(Assignment) Leave the images out. Give every line below again, precisely.

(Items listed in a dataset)
= Beginning of Section =
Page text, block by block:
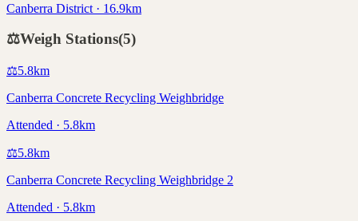
Canberra District · 16.9km
⚖️Weigh Stations(5)
⚖️5.8km
Canberra Concrete Recycling Weighbridge
Attended · 5.8km
⚖️5.8km
Canberra Concrete Recycling Weighbridge 2
Attended · 5.8km
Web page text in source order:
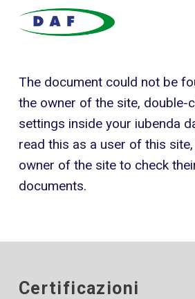
The document could not be
the owner of the site, double-
settings inside your iubenda
read this as a user of this
owner of the site to check
documents.
Certificazioni
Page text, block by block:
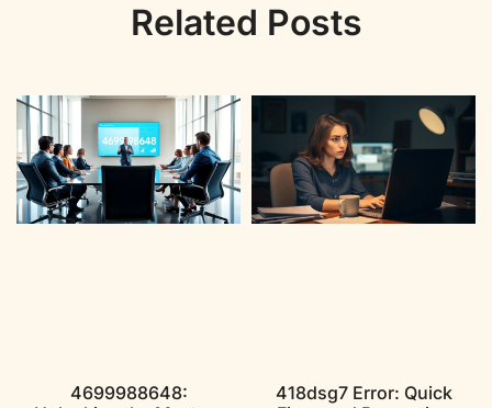
Related Posts
4699988648:
418dsg7 Error: Quick
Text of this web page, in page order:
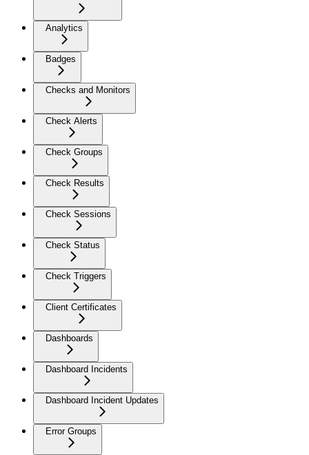
Analytics
Badges
Checks and Monitors
Check Alerts
Check Groups
Check Results
Check Sessions
Check Status
Check Triggers
Client Certificates
Dashboards
Dashboard Incidents
Dashboard Incident Updates
Error Groups
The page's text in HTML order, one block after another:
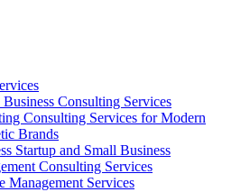
Consulting Services
Consulting Services for Modern
Brands
Startup and Small Business
Consulting Services
Management Services
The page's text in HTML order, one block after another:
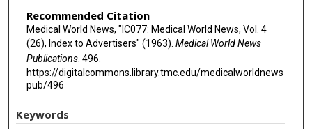
Recommended Citation
Medical World News, "IC077: Medical World News, Vol. 4
(26), Index to Advertisers" (1963). Medical World News
Publications. 496.
https://digitalcommons.library.tmc.edu/medicalworldnews
pub/496
Keywords
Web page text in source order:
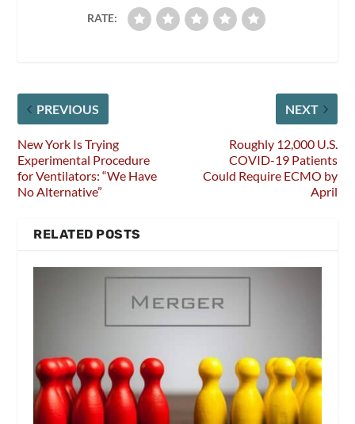
RATE:
PREVIOUS
New York Is Trying
Experimental Procedure
for Ventilators: “We Have
No Alternative”
NEXT
Roughly 12,000 U.S.
COVID-19 Patients
Could Require ECMO by
April
RELATED POSTS
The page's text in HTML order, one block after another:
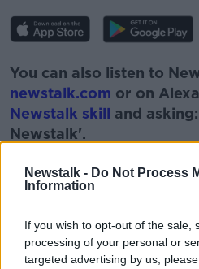
Newstalk - Do Not Process
Information
If you wish to opt-out of the sale,
processing of your personal or
targeted advertising by us,
You can also listen to
newstalk.com or on
Newstalk skill and
Newstalk'.
READ MORE ABOUT
ARTANE BOBBY KERR
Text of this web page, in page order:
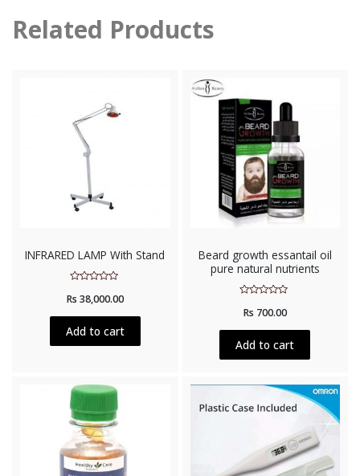
Related Products
INFRARED LAMP With Stand
0
of
Rs 38,000.00
Add to cart
Beard growth essantail oil
pure natural nutrients
0
of
Rs 700.00
Add to cart
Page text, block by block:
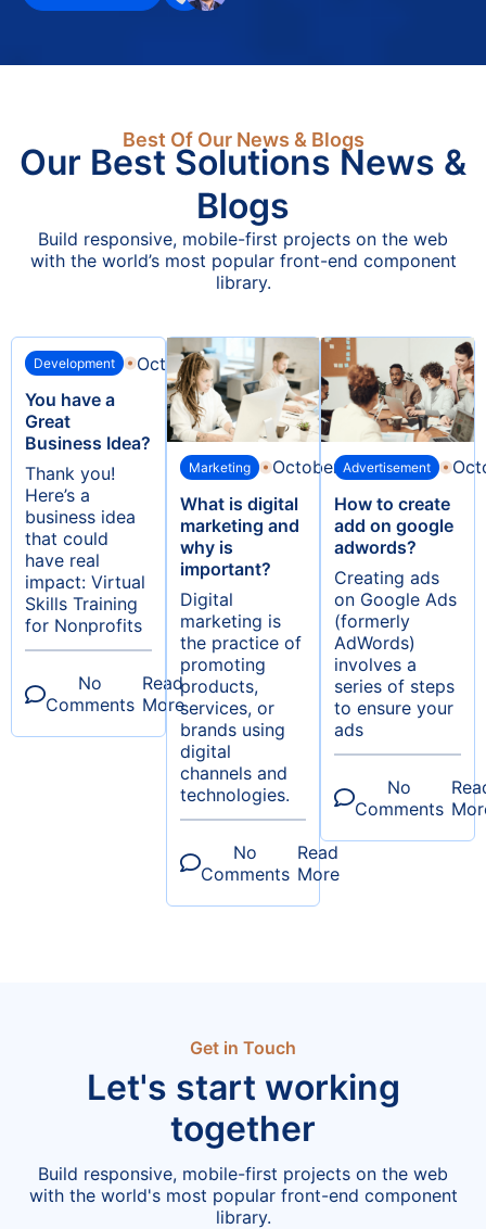
Best Of Our News & Blogs
Our Best Solutions News &
Blogs
Build responsive, mobile-first projects on the web
with the world’s most popular front-end component
library.
Development
October 6, 2024
You have a
Great
Business Idea?
Thank you!
Here’s a
business idea
that could
have real
impact: Virtual
Skills Training
for Nonprofits
No
Comments
Read
More
Marketing
October 6, 2024
What is digital
marketing and
why is
important?
Digital
marketing is
the practice of
promoting
products,
services, or
brands using
digital
channels and
technologies.
No
Comments
Read
More
Advertisement
How to create
add on google
adwords?
Creating ads
on Google Ads
(formerly
AdWords)
involves a
series of steps
to ensure your
ads
No
Comments
Get in Touch
Let's start working
together
Build responsive, mobile-first projects on the web
with the world's most popular front-end component
library.
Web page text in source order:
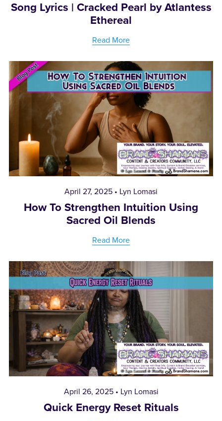
Song Lyrics | Cracked Pearl by Atlantess
Ethereal
Read More
April 27, 2025 Lyn Lomasi
How To Strengthen Intuition Using
Sacred Oil Blends
Read More
April 26, 2025 Lyn Lomasi
Quick Energy Reset Rituals
= End of Section =
(Solution to this problem)
Page text, block by block:
Canberra District · 16.9km
⚖️Weigh Stations(5)
⚖️5.8km
Canberra Concrete Recycling Weighbridge
Attended · 5.8km
⚖️5.8km
Canberra Concrete Recycling Weighbridge 2
Attended · 5.8km
Web page text in source order:
The document could not be
the owner of the site, double-
settings inside your iubenda
read this as a user of this
owner of the site to check
documents.
Certificazioni
Page text, block by block:
Related Posts
4699988648:
418dsg7 Error: Quick
Text of this web page, in page order:
Analytics
Badges
Checks and Monitors
Check Alerts
Check Groups
Check Results
Check Sessions
Check Status
Check Triggers
Client Certificates
Dashboards
Dashboard Incidents
Dashboard Incident Updates
Error Groups
The page's text in HTML order, one block after another:
Consulting Services
Consulting Services for Modern
Brands
Startup and Small Business
Consulting Services
Management Services
The page's text in HTML order, one block after another:
Recommended Citation
Medical World News, "IC077: Medical World News, Vol. 4
(26), Index to Advertisers" (1963). Medical World News
Publications. 496.
https://digitalcommons.library.tmc.edu/medicalworldnews
pub/496
Keywords
Web page text in source order:
RATE:
PREVIOUS
New York Is Trying
Experimental Procedure
for Ventilators: “We Have
No Alternative”
NEXT
Roughly 12,000 U.S.
COVID-19 Patients
Could Require ECMO by
April
RELATED POSTS
The page's text in HTML order, one block after another:
Newstalk - Do Not Process
Information
If you wish to opt-out of the sale,
processing of your personal or
targeted advertising by us,
You can also listen to
newstalk.com or on
Newstalk skill and
Newstalk'.
READ MORE ABOUT
ARTANE BOBBY KERR
Text of this web page, in page order:
Related Products
INFRARED LAMP With Stand
0
of
Rs 38,000.00
Add to cart
Beard growth essantail oil
pure natural nutrients
0
of
Rs 700.00
Add to cart
Page text, block by block:
Best Of Our News & Blogs
Our Best Solutions News &
Blogs
Build responsive, mobile-first projects on the web
with the world’s most popular front-end component
library.
Development
October 6, 2024
You have a
Great
Business Idea?
Thank you!
Here’s a
business idea
that could
have real
impact: Virtual
Skills Training
for Nonprofits
No
Comments
Read
More
Marketing
October 6, 2024
What is digital
marketing and
why is
important?
Digital
marketing is
the practice of
promoting
products,
services, or
brands using
digital
channels and
technologies.
No
Comments
Read
More
Advertisement
How to create
add on google
adwords?
Creating ads
on Google Ads
(formerly
AdWords)
involves a
series of steps
to ensure your
ads
No
Comments
Get in Touch
Let's start working
together
Build responsive, mobile-first projects on the web
with the world's most popular front-end component
library.
Web page text in source order:
Song Lyrics | Cracked Pearl by Atlantess
Ethereal
Read More
April 27, 2025 Lyn Lomasi
How To Strengthen Intuition Using
Sacred Oil Blends
Read More
April 26, 2025 Lyn Lomasi
Quick Energy Reset Rituals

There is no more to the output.